Help:User journeys/Combatting bots and scrapers

Journey info · Platform: Docker Compose & Kubernetes · Time: ~20 minutes

This is a guide to reducing the load that bots, scrapers, and AI/LLM crawlers can put on a Canasta wiki, using built-in tools such as the CrawlerProtection extension, CrowdSec and Caddy. These are not the only tools you can use; Cloudflare, for example, is an extremely popular tool that you can use outside of Canasta. See the guide Handling web crawlers on mediawiki.org for a more comprehensive listing of tools and approaches that can be used with MediaWiki.

For information on enabling CrowdSec within Canasta, see Help:CrowdSec. For additional information on how Caddy works within Canasta, see Help:Networking and TLS. Most of the measures here work on both orchestrators — Docker Compose and Kubernetes: the CrawlerProtection settings, the Caddy User-Agent block in config/Caddyfile.site, and CrowdSec are applied the same way on each. The one exception is the robots.txt step, which uses a Compose-only mount; the note there covers Kubernetes.

Types of crawlers

There are, roughly speaking, four types of crawlers that can hit your site. In generally decreasing order of desirability, they are:

Search-engine crawlers (e.g. Googlebot, Bingbot)
AI search/answer crawlers (e.g. OAI-SearchBot, PerplexityBot)
AI training crawlers (e.g. GPTBot, ClaudeBot, CCBot)
Abusive scrapers that ignore robots.txt or hammer the site, sometimes even maliciously.

Ideally you can take an approach that blocks the last one or two types while allowing the others access.
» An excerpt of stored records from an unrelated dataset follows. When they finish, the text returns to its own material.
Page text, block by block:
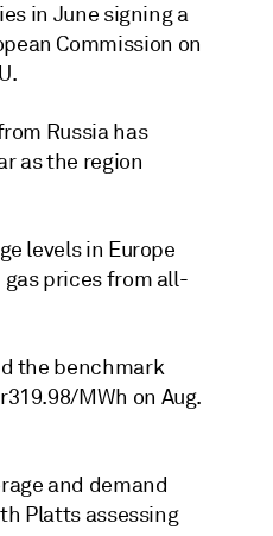
in June signing a
Commission on
Russia has
as the region
levels in Europe
prices from all-
the benchmark
MWh on Aug.
and demand
Platts assessing
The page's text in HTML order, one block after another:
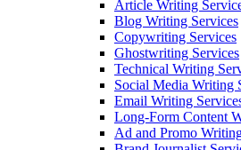
Article Writing
Blog Writing Services
Copywriting Services
Ghostwriting Services
Technical Writing
Social Media Writing
Email Writing
Long-Form Content
Ad and Promo
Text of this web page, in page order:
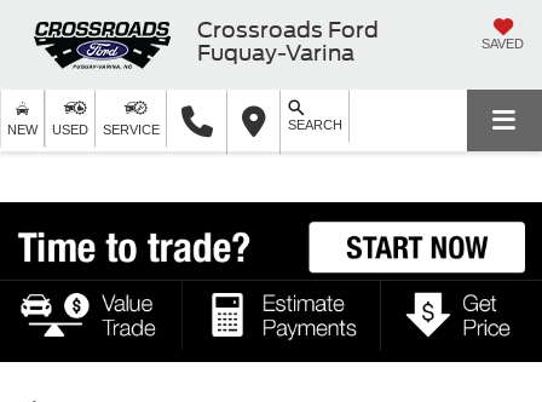
Crossroads Ford
Fuquay-Varina
SAVED
NEW USED SERVICE SEARCH
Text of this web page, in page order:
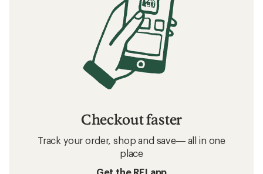
Checkout faster
Track your order, shop and save— all in one
place
Get the REI app
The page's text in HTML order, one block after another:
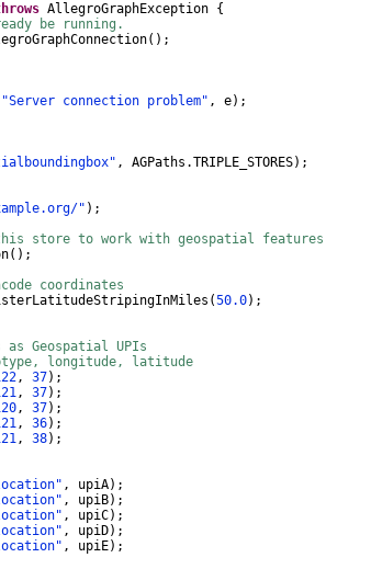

Blocking expensive pages with CrawlerProtection

The most effective measure against scrapers is to stop serving them expensive pages at all. Canasta includes the CrawlerProtection extension, which denies anonymous access to resource-intensive action URLs (e.g. ?action=history) and special pages (page histories, Special:WhatLinksHere, Special:RecentChanges, …), while leaving normal article reads and logged-in editors untouched.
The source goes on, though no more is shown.